Every month when I get my credit card statement I like to go through it and categorise the transactions (a bit like in you can in Netbank), so that I can see where and how I am spending my money. The statements come as PDFs and getting the data into spreadsheets involved copying and pasting data from the PDF into Notepad++, running a few regular expressions (setup as a macro) to format the data and then copying and pasting that into the spreadsheet. It wasn’t a difficult process, but I thought it would be fun to try and automate it, even if it that turned out like xkcd 1319.
Architecture and language
The 4 months from first commit (Feb 11th) to last (Jun 24th) is more than I would have expected at the start. I think the biggest factor in this was that I found learning new libraries and tools hindered my momentum early on. From the start I decided to use this as an opportunity to use new tools and libraries, which was good, but it was frustrating especially when it seemed to take 2 hours of research to make 5 minutes actual progress.
The main offenders here were webpack and pdf.js, I found the documentation of these pretty unhelpful at times. For webpack I had look for the way other people configured it and dig into what it was actually doing and for pdf.js I read through all the provided examples and built a prototype to check it could do what I wanted. Using TypeScript also meant that setting up webpack, jasmine and karma were all a little bit trickier. I found this boilerplate helpful.
Once I had webpack configured it worked well. The continuous test runner was very quick, by the time I had changed to the console after saving a change the tests had completed. This fast feedback is something I now miss in my normal C# and Visual Studio development environment.
I took the inside out approach to code the StatementParser and CsvConverter classes, but didn’t create any tests for PdfScraper. I probably should have created some dummy PDF files and approached it from a TDD perspective as well.
Definitely not a strong point of mine. Making something look like a design is easy, but coming up with an appealing design is challenging. It looks alright now, but that was several hours on its own (yes, even for how simple it is). I decided to use material design concepts and referenced Materialize for CSS.

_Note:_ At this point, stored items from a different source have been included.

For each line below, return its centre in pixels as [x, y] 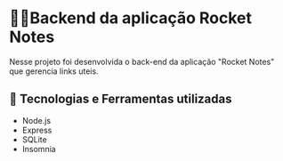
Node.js [36, 120]
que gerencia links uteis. [54, 71]
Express [37, 130]
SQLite [34, 139]
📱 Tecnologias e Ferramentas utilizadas [121, 99]
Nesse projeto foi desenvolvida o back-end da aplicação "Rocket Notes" [142, 61]
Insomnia [39, 149]
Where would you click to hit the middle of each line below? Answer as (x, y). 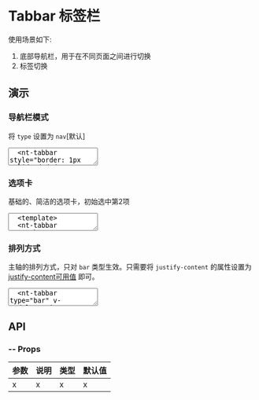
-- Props (24, 349)
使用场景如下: (30, 39)
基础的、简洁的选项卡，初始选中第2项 (69, 201)
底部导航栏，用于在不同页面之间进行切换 (85, 56)
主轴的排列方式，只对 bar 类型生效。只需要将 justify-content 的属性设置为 (130, 267)
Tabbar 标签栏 (54, 16)
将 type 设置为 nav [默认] (47, 136)
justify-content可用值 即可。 (54, 277)
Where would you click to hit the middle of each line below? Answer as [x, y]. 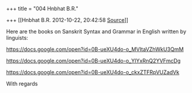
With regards [22, 84]
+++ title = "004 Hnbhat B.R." [42, 9]
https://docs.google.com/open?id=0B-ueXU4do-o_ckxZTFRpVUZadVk [93, 72]
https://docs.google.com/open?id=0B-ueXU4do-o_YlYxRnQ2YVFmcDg [94, 61]
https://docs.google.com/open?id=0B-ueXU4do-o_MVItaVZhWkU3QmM [95, 49]
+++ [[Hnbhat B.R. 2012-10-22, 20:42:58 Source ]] [67, 20]
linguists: [17, 38]
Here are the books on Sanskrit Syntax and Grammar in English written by [96, 31]
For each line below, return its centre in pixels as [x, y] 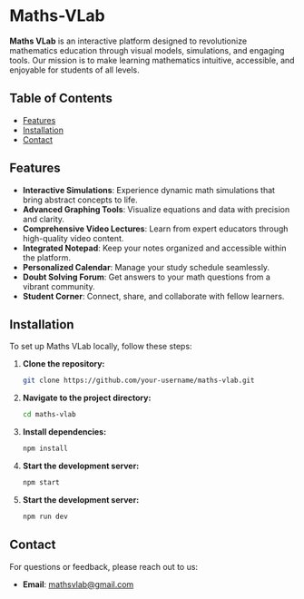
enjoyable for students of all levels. [75, 70]
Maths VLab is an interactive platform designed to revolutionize [128, 41]
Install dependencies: [64, 432]
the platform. [46, 257]
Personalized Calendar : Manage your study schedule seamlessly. [146, 267]
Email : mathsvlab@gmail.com [78, 584]
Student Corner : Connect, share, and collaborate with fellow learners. [153, 296]
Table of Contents [61, 98]
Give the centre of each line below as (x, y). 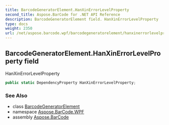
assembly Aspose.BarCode (40, 117)
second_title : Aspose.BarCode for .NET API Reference (63, 15)
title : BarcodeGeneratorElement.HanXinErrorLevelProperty (67, 10)
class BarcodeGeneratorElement (46, 106)
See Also (16, 95)
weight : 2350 (19, 29)
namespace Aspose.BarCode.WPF (48, 111)
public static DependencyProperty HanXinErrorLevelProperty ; (71, 83)
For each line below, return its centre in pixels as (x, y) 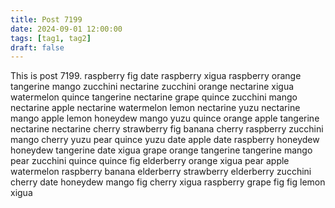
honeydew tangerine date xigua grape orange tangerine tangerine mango (161, 150)
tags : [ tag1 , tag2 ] (51, 38)
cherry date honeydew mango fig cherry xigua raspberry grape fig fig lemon (168, 182)
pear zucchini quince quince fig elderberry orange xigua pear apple (150, 161)
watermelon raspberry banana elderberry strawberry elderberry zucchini (161, 172)
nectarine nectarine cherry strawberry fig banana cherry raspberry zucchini (167, 129)
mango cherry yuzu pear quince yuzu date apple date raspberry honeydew (165, 140)
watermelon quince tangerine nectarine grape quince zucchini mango (154, 97)
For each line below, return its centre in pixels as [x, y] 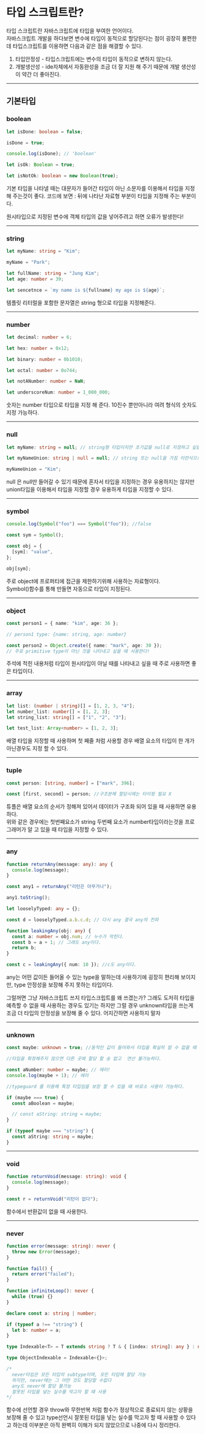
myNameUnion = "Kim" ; [34, 469]
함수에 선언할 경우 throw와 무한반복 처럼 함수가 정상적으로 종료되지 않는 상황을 [100, 1410]
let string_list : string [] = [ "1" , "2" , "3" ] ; [67, 717]
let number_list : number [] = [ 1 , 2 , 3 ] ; [59, 711]
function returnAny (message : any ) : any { [60, 864]
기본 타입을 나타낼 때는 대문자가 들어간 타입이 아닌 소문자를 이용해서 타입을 [95, 188]
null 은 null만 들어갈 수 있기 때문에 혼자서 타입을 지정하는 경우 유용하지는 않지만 [101, 482]
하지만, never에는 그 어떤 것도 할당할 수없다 [62, 1380]

I rhetorically asked before what can’t you do in a browser now, but there are still a few quirks. Converting the csv data into a file and downloading it was two lines of code (thanks data URIs), but giving the file a meaningful name required 8 and is a bit of a browser hack that may break with future updates.
Where to now?
When I started the project I was using Excel, but I have since moved to Google Sheets. Google Sheets has a nice API for making changes so the next steps are to fork this project and create a version that adds the data directly into the sheet.